La situazione precipitò una sera d’estate. Tornai a casa più tardi del solito e trovai la nonna sola in cucina, con una brutta ferita sul braccio.
«Cos’è successo?»
«Sono caduta. Ho chiamato Laura ma era al telefono e mi ha detto di aspettare.»
Quella fu la goccia che fece traboccare il vaso. Chiamai Marco e lo affrontai davanti a Laura.
«Non è possibile andare avanti così! La nonna ha bisogno di assistenza vera. Se voi non volete occuparvene, ditemelo chiaramente.»
Laura mi guardò con disprezzo. «Se vuoi tanto bene a tua nonna, portatela a casa tua!»
Marco abbassò lo sguardo. «Giulia… io non ce la faccio più con tutte queste pressioni.»
Mi sentii tradita da entrambi. Quella notte piansi fino all’alba.

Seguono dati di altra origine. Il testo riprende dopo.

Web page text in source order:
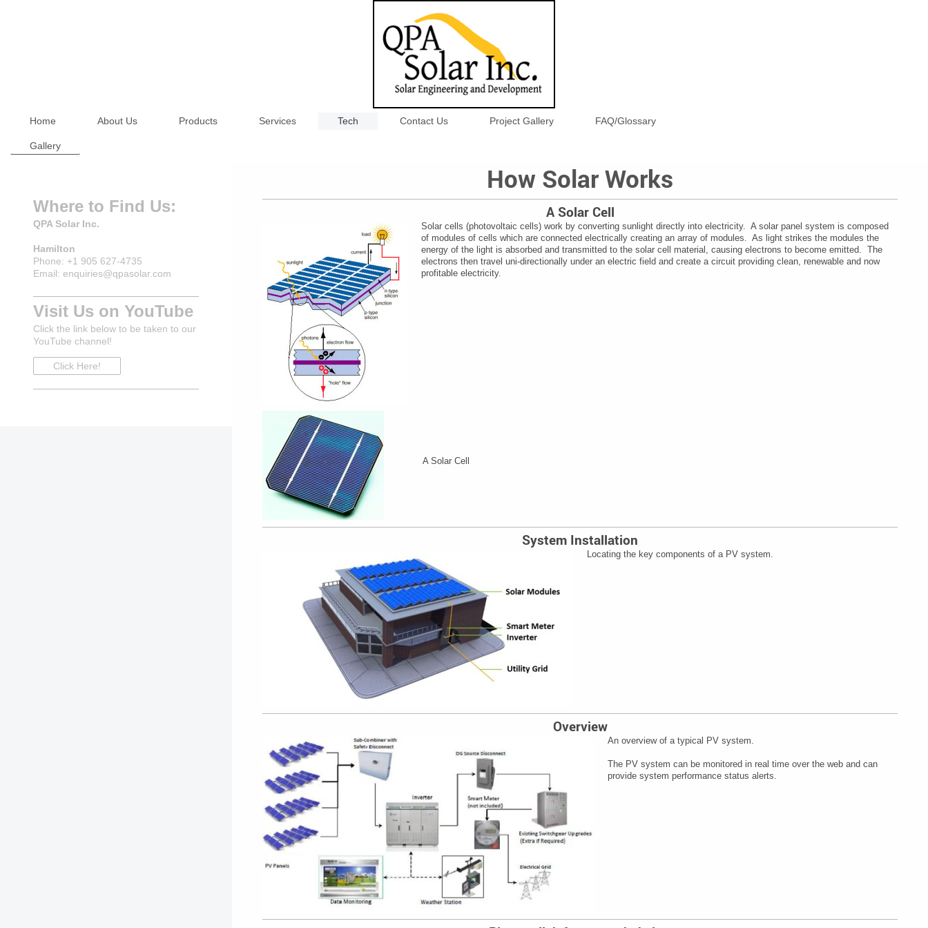
Home About Us Products Services Tech Contact Us Project Gallery FAQ/Glossary
Gallery
How Solar Works
A Solar Cell
Solar cells (photovoltaic cells) work by converting sunlight directly into electricity. A solar panel system is composed
of modules of cells which are connected electrically creating an array of modules. As light strikes the modules the
energy of the light is absorbed and transmitted to the solar cell material, causing electrons to become emitted. The
electrons then travel uni-directionally under an electric field and create a circuit providing clean, renewable and now
profitable electricity.
A Solar Cell
System Installation
Locating the key components of a PV system.
Overview
An overview of a typical PV system.
The PV system can be monitored in real time over the web and can
provide system performance status alerts.
Where to Find Us:
QPA Solar Inc.
Hamilton
Phone: +1 905 627-4735
Email: enquiries@qpasolar.com
Visit Us on YouTube
Click the link below to be taken to our
YouTube channel!
Click Here!

Nei giorni seguenti cercai una soluzione: chiamai i servizi sociali del Comune, ma le liste d’attesa erano infinite. Mio padre propose di vendere un pezzo dell’orto per pagare una badante, ma Marco si oppose: «La casa è mia ora, decido io.»
La tensione esplose durante il pranzo di Ferragosto. Tutta la famiglia riunita attorno al tavolo, il profumo del ragù che si mescolava all’aria pesante dei non detti.
«Allora,» dissi rompendo il silenzio, «che facciamo con la nonna?»
Laura posò la forchetta con forza. «Io non sono pagata per fare la schiava! Se volete che resti qui dovete trovare qualcun altro che si occupi di lei.»
Mio padre sbatté il pugno sul tavolo. «Questa casa l’ha costruita tuo nonno con le sue mani! E tu parli così?»
Marco si alzò in piedi: «Basta! Sono stufo delle vostre accuse!»
La discussione degenerò in urla e accuse reciproche. Alla fine me ne andai via con la nonna sotto braccio, decisa a portarla a casa mia almeno per qualche giorno.
Quei giorni furono i più difficili della mia vita. La mia piccola casa era inadatta a ospitare una persona anziana e malata; io lavoravo tutto il giorno e la notte restavo sveglia ad ascoltare il suo respiro affannoso.
Un pomeriggio ricevetti una telefonata da Marco.
«Giulia… scusa per tutto quello che è successo. Ma Laura minaccia di lasciarmi se continuo a occuparmi della nonna.»
Mi mancò il fiato. «E tu cosa vuoi fare?»
Silenzio.
«Non lo so.»
In quel momento capii che avevo perso mio fratello molto prima che la nonna ci lasciasse l’eredità.
Dopo qualche settimana la nonna morì nel sonno, serena tra le mie braccia. Al funerale Laura non si fece vedere; Marco arrivò tardi e se ne andò subito dopo la cerimonia.
Da allora i rapporti tra noi si sono raffreddati fino quasi a scomparire. Mio padre mi ringrazia ogni giorno per quello che ho fatto, ma io sento ancora dentro una ferita aperta.
A volte mi chiedo: vale davvero la pena sacrificarsi per chi non vuole capire? E voi… cosa avreste fatto al mio posto?